In force, Dec.[December] 14, 1840.
An ACT to vacate a part of the plat of Vermilionville, in La Salle county.
1J. Whiting may vacate part of town plat.
Proviso.
Sec.[Section] 1. Be it enacted by the People of the State of Illinois, represented in the General Assembly, That Jabez Whiting is hereby authorized to vacate so much of the town plat of Vermilionville, in La Salle county, State of Illinois, as lies west of Centre street, in said town: Provided, That said Jabez Whiting shall be the sole owner of that part of the plat of said town, and shall make out such vacation, in writing, which shall he acknowledged before
some justice of the peace, and recorded in the recorder's office in said county.2
Approved, December 14, 1840.
1William Stadden introduced SB 9 to the Senate on November 30, 1840. The Senate passed the bill on December 5. The House of Representatives passed the bill on December 10. The Council of Revision approved the bill on December 14 and the act became law.

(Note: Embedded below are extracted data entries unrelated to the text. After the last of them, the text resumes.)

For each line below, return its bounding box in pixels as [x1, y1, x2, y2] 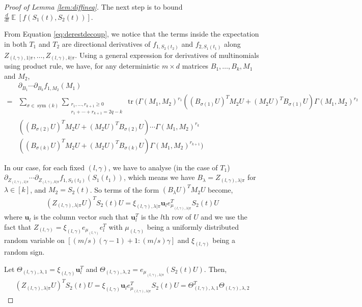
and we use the [201, 211, 247, 222]
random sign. [4, 247, 45, 257]
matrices [182, 60, 209, 71]
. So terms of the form [90, 184, 159, 195]
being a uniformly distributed [147, 221, 239, 232]
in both [4, 39, 27, 49]
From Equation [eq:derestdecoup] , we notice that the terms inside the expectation [4, 28, 259, 39]
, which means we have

Illinois House Journal. 1840. 12th G. A., 88, 94, 100; Illinois Senate Journal. 1840. 12th G. A., 27, 40, 46, 69, 73, 81.
2Illinois experienced a time of intense land speculation in the 1830s that resulted in a number
of “paper towns,” settlements that were platted and available for sale but where
few or no people actually lived. Many of the proprietors of these settlements abandoned
them during and after the Panic of 1837. As a result, the General Assembly received a large number of petitions for vacation during their sessions from 1838
to 1841. In 1841, the legislature passed an act setting parameters for proprietors to vacate town plats themselves. Vacating a plat
gave owners greater flexibility in the use, fencing, and sale of the property.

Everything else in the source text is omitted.